AIM OF THE EXERCISE
Exact reproduction of all the data is required, with pictures excluded.
▼
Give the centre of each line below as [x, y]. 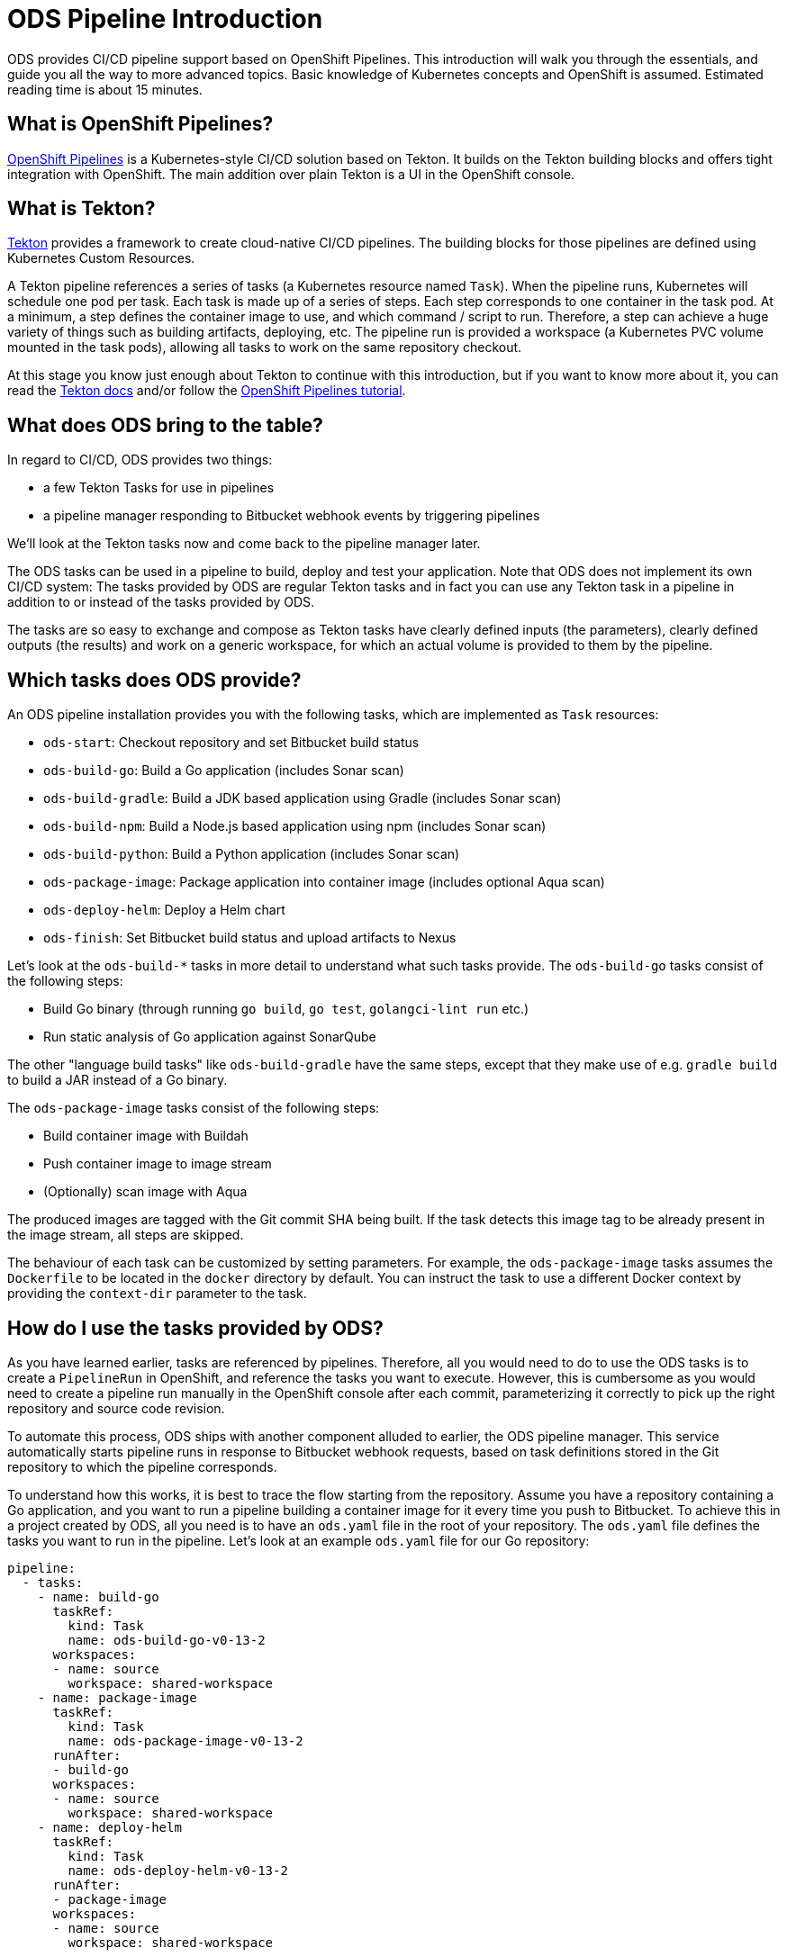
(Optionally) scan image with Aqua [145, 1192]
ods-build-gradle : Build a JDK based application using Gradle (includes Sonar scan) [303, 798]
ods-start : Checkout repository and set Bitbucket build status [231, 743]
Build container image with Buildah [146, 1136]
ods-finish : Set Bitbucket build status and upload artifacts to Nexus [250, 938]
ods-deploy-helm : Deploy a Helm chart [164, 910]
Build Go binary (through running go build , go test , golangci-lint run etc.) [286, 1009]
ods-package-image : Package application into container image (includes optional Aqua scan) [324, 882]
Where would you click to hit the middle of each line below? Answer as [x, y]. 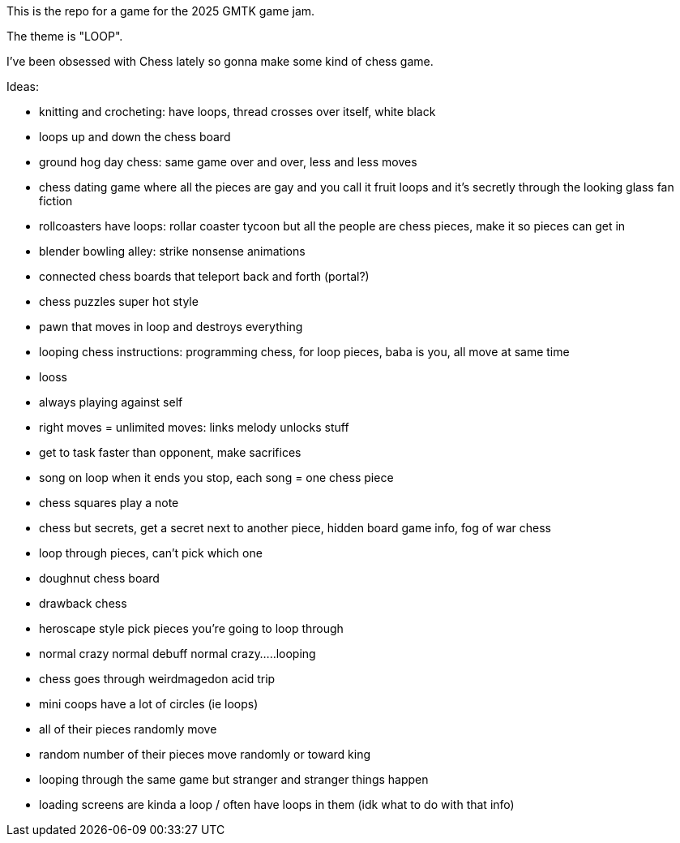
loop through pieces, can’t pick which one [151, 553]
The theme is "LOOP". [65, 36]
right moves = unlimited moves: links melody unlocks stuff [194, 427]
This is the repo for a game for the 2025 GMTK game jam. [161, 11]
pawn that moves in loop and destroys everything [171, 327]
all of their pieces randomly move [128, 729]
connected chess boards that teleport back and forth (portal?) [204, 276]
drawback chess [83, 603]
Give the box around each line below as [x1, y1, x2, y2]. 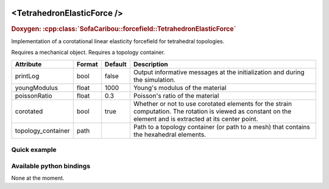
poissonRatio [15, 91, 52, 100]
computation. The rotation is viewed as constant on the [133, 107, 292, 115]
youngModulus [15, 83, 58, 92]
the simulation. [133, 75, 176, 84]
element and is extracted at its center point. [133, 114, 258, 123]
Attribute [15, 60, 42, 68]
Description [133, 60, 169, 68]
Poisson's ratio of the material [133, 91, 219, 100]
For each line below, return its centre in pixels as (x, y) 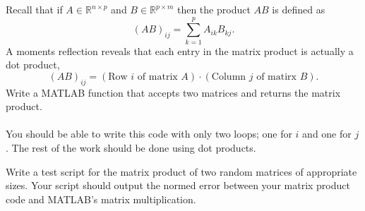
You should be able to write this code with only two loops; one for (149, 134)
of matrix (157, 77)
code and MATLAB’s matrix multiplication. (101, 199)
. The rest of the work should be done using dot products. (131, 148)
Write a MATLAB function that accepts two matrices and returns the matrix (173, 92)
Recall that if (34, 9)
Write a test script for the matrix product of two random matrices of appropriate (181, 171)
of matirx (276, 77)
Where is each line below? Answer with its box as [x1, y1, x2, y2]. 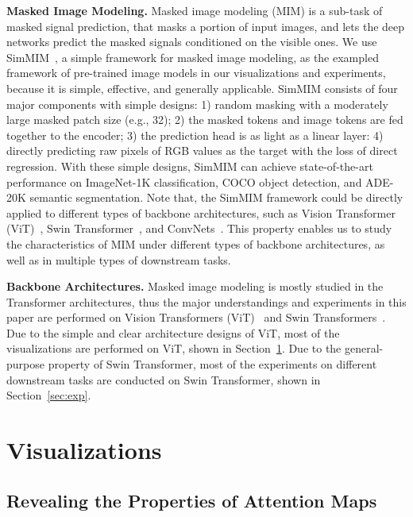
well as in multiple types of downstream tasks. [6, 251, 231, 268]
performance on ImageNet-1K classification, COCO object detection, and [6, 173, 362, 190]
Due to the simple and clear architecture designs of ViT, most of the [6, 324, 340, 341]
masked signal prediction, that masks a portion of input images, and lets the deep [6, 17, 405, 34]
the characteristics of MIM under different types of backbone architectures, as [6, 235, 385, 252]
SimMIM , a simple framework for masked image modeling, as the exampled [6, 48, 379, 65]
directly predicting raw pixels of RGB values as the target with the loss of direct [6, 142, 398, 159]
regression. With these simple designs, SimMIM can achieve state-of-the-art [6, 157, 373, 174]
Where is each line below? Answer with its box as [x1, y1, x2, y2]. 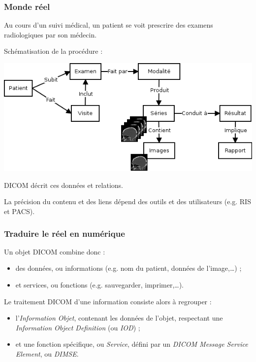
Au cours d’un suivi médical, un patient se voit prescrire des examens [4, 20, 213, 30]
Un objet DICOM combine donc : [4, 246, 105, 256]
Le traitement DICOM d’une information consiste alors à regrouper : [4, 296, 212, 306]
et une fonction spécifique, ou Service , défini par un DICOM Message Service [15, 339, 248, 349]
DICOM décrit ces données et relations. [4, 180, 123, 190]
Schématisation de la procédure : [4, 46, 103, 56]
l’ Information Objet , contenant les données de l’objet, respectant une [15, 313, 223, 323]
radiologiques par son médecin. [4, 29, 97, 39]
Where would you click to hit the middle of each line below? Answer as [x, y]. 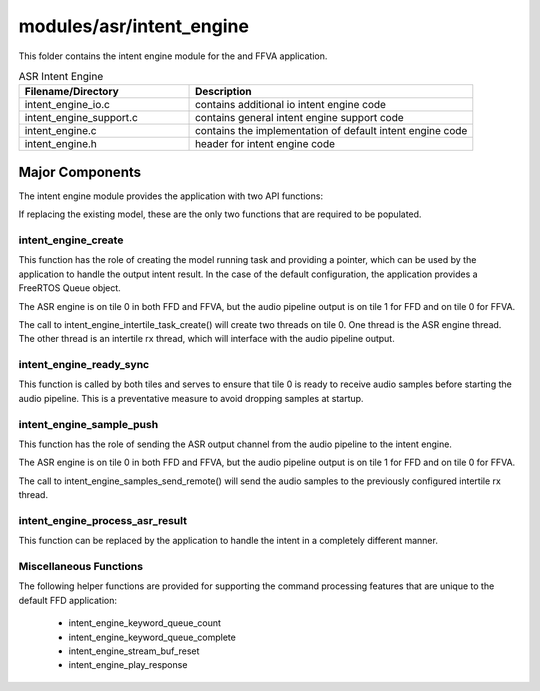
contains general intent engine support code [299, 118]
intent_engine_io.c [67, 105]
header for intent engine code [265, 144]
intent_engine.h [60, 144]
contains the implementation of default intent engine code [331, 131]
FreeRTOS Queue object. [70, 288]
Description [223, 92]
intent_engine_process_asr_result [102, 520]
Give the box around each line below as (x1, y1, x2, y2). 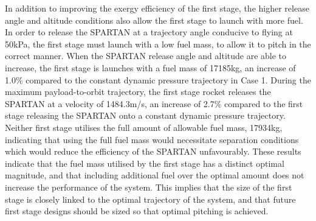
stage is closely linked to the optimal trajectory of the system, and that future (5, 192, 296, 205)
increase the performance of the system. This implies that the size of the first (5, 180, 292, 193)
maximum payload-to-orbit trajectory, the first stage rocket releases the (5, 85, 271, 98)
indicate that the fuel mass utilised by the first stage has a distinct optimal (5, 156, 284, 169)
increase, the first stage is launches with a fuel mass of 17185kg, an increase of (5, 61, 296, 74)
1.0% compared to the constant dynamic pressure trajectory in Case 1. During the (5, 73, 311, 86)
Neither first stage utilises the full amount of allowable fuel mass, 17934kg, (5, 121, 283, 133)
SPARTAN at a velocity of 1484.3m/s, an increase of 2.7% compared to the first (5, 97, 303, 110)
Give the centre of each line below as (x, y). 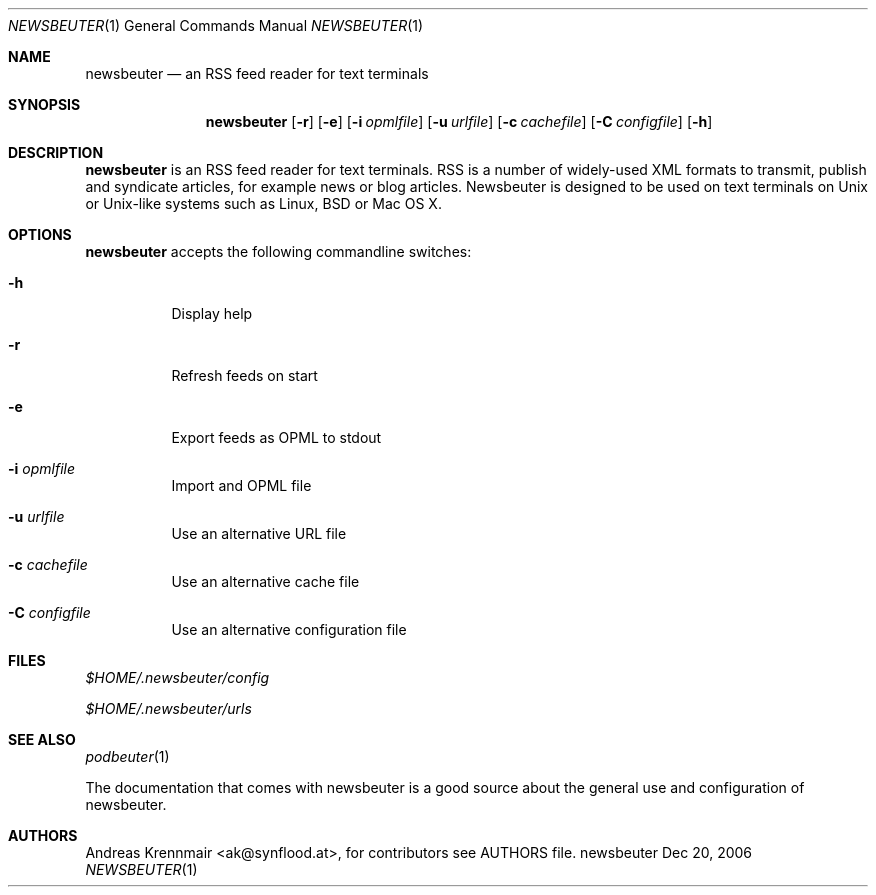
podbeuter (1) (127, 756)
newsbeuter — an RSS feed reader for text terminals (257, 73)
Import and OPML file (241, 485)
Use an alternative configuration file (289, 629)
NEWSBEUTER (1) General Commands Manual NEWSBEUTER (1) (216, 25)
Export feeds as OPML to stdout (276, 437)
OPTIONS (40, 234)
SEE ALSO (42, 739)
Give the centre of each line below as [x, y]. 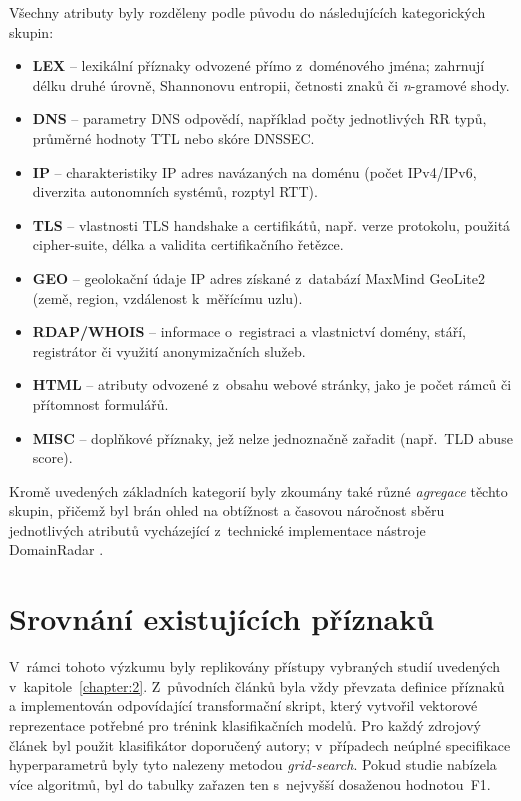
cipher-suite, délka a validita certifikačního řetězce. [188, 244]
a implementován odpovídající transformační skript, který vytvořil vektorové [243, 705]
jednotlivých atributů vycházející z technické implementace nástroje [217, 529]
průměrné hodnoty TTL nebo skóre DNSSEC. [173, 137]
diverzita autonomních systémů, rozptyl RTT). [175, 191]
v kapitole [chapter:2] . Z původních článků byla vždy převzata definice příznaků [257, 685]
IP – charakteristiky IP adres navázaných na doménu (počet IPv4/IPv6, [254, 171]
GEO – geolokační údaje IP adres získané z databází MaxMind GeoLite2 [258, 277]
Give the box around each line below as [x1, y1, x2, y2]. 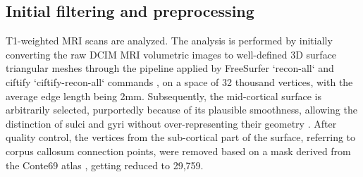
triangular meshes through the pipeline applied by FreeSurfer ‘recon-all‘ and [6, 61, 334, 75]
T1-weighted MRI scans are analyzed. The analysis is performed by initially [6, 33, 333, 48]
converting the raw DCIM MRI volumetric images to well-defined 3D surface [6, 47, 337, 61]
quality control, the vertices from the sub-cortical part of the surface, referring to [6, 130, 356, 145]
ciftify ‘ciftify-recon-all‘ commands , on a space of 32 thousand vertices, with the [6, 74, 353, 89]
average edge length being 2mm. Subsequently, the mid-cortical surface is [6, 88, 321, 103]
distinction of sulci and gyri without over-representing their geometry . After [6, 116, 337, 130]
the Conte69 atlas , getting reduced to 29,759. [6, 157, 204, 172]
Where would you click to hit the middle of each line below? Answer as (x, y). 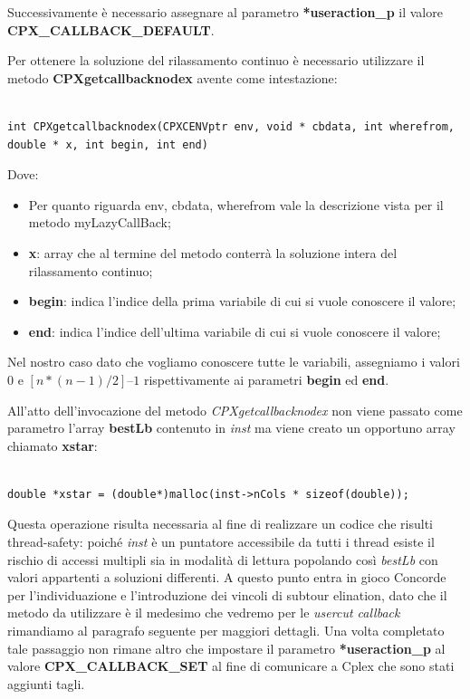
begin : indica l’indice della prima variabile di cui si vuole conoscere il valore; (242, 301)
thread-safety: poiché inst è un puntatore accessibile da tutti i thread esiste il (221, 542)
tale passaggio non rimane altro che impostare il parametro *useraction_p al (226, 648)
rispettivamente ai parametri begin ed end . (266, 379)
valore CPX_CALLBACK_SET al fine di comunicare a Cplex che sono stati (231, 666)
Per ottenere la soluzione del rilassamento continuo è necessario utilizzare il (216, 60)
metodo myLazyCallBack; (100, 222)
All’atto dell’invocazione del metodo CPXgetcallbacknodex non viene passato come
▲
TASK ANSWER
Give the centre of each line below as [x, y]. 
(Optionally) scan image with Aqua [145, 1192]
ods-build-gradle : Build a JDK based application using Gradle (includes Sonar scan) [303, 798]
ods-start : Checkout repository and set Bitbucket build status [231, 743]
Build container image with Buildah [146, 1136]
ods-finish : Set Bitbucket build status and upload artifacts to Nexus [250, 938]
ods-deploy-helm : Deploy a Helm chart [164, 910]
Build Go binary (through running go build , go test , golangci-lint run etc.) [286, 1009]
ods-package-image : Package application into container image (includes optional Aqua scan) [324, 882]
Where would you click to hit the middle of each line below? Answer as [x, y]. 
loop through pieces, can’t pick which one [151, 553]
The theme is "LOOP". [65, 36]
right moves = unlimited moves: links melody unlocks stuff [194, 427]
This is the repo for a game for the 2025 GMTK game jam. [161, 11]
pawn that moves in loop and destroys everything [171, 327]
all of their pieces randomly move [128, 729]
connected chess boards that teleport back and forth (portal?) [204, 276]
drawback chess [83, 603]
Give the box around each line below as [x1, y1, x2, y2]. 
poissonRatio [15, 91, 52, 100]
computation. The rotation is viewed as constant on the [133, 107, 292, 115]
youngModulus [15, 83, 58, 92]
the simulation. [133, 75, 176, 84]
element and is extracted at its center point. [133, 114, 258, 123]
Attribute [15, 60, 42, 68]
Description [133, 60, 169, 68]
Poisson's ratio of the material [133, 91, 219, 100]
For each line below, return its centre in pixels as (x, y) 
You should be able to write this code with only two loops; one for (149, 134)
of matrix (157, 77)
code and MATLAB’s matrix multiplication. (101, 199)
. The rest of the work should be done using dot products. (131, 148)
Write a MATLAB function that accepts two matrices and returns the matrix (173, 92)
Recall that if (34, 9)
Write a test script for the matrix product of two random matrices of appropriate (181, 171)
of matirx (276, 77)
Where is each line below? Answer with its box as [x1, y1, x2, y2]. 
well as in multiple types of downstream tasks. [6, 251, 231, 268]
performance on ImageNet-1K classification, COCO object detection, and [6, 173, 362, 190]
Due to the simple and clear architecture designs of ViT, most of the [6, 324, 340, 341]
masked signal prediction, that masks a portion of input images, and lets the deep [6, 17, 405, 34]
the characteristics of MIM under different types of backbone architectures, as [6, 235, 385, 252]
SimMIM , a simple framework for masked image modeling, as the exampled [6, 48, 379, 65]
directly predicting raw pixels of RGB values as the target with the loss of direct [6, 142, 398, 159]
regression. With these simple designs, SimMIM can achieve state-of-the-art [6, 157, 373, 174]
Where is each line below? Answer with its box as [x1, y1, x2, y2]. 
Au cours d’un suivi médical, un patient se voit prescrire des examens [4, 20, 213, 30]
Un objet DICOM combine donc : [4, 246, 105, 256]
Le traitement DICOM d’une information consiste alors à regrouper : [4, 296, 212, 306]
et une fonction spécifique, ou Service , défini par un DICOM Message Service [15, 339, 248, 349]
DICOM décrit ces données et relations. [4, 180, 123, 190]
Schématisation de la procédure : [4, 46, 103, 56]
l’ Information Objet , contenant les données de l’objet, respectant une [15, 313, 223, 323]
radiologiques par son médecin. [4, 29, 97, 39]
Where would you click to hit the middle of each line below? Answer as [x, y]. 
contains general intent engine support code [299, 118]
intent_engine_io.c [67, 105]
header for intent engine code [265, 144]
intent_engine.h [60, 144]
contains the implementation of default intent engine code [331, 131]
FreeRTOS Queue object. [70, 288]
Description [223, 92]
intent_engine_process_asr_result [102, 520]
Give the box around each line below as (x1, y1, x2, y2). 
stage is closely linked to the optimal trajectory of the system, and that future (5, 192, 296, 205)
increase the performance of the system. This implies that the size of the first (5, 180, 292, 193)
maximum payload-to-orbit trajectory, the first stage rocket releases the (5, 85, 271, 98)
indicate that the fuel mass utilised by the first stage has a distinct optimal (5, 156, 284, 169)
increase, the first stage is launches with a fuel mass of 17185kg, an increase of (5, 61, 296, 74)
1.0% compared to the constant dynamic pressure trajectory in Case 1. During the (5, 73, 311, 86)
Neither first stage utilises the full amount of allowable fuel mass, 17934kg, (5, 121, 283, 133)
SPARTAN at a velocity of 1484.3m/s, an increase of 2.7% compared to the first (5, 97, 303, 110)
Give the centre of each line below as (x, y). 
podbeuter (1) (127, 756)
newsbeuter — an RSS feed reader for text terminals (257, 73)
Import and OPML file (241, 485)
Use an alternative configuration file (289, 629)
NEWSBEUTER (1) General Commands Manual NEWSBEUTER (1) (216, 25)
Export feeds as OPML to stdout (276, 437)
OPTIONS (40, 234)
SEE ALSO (42, 739)
Give the centre of each line below as [x, y]. 
cipher-suite, délka a validita certifikačního řetězce. [188, 244]
a implementován odpovídající transformační skript, který vytvořil vektorové [243, 705]
jednotlivých atributů vycházející z technické implementace nástroje [217, 529]
průměrné hodnoty TTL nebo skóre DNSSEC. [173, 137]
diverzita autonomních systémů, rozptyl RTT). [175, 191]
v kapitole [chapter:2] . Z původních článků byla vždy převzata definice příznaků [257, 685]
IP – charakteristiky IP adres navázaných na doménu (počet IPv4/IPv6, [254, 171]
GEO – geolokační údaje IP adres získané z databází MaxMind GeoLite2 [258, 277]
Give the box around each line below as [x1, y1, x2, y2]. 
triangular meshes through the pipeline applied by FreeSurfer ‘recon-all‘ and [6, 61, 334, 75]
T1-weighted MRI scans are analyzed. The analysis is performed by initially [6, 33, 333, 48]
converting the raw DCIM MRI volumetric images to well-defined 3D surface [6, 47, 337, 61]
quality control, the vertices from the sub-cortical part of the surface, referring to [6, 130, 356, 145]
ciftify ‘ciftify-recon-all‘ commands , on a space of 32 thousand vertices, with the [6, 74, 353, 89]
average edge length being 2mm. Subsequently, the mid-cortical surface is [6, 88, 321, 103]
distinction of sulci and gyri without over-representing their geometry . After [6, 116, 337, 130]
the Conte69 atlas , getting reduced to 29,759. [6, 157, 204, 172]
Where would you click to hit the middle of each line below? Answer as (x, y). 
begin : indica l’indice della prima variabile di cui si vuole conoscere il valore; (242, 301)
thread-safety: poiché inst è un puntatore accessibile da tutti i thread esiste il (221, 542)
tale passaggio non rimane altro che impostare il parametro *useraction_p al (226, 648)
rispettivamente ai parametri begin ed end . (266, 379)
valore CPX_CALLBACK_SET al fine di comunicare a Cplex che sono stati (231, 666)
Per ottenere la soluzione del rilassamento continuo è necessario utilizzare il (216, 60)
metodo myLazyCallBack; (100, 222)
All’atto dell’invocazione del metodo CPXgetcallbacknodex non viene passato come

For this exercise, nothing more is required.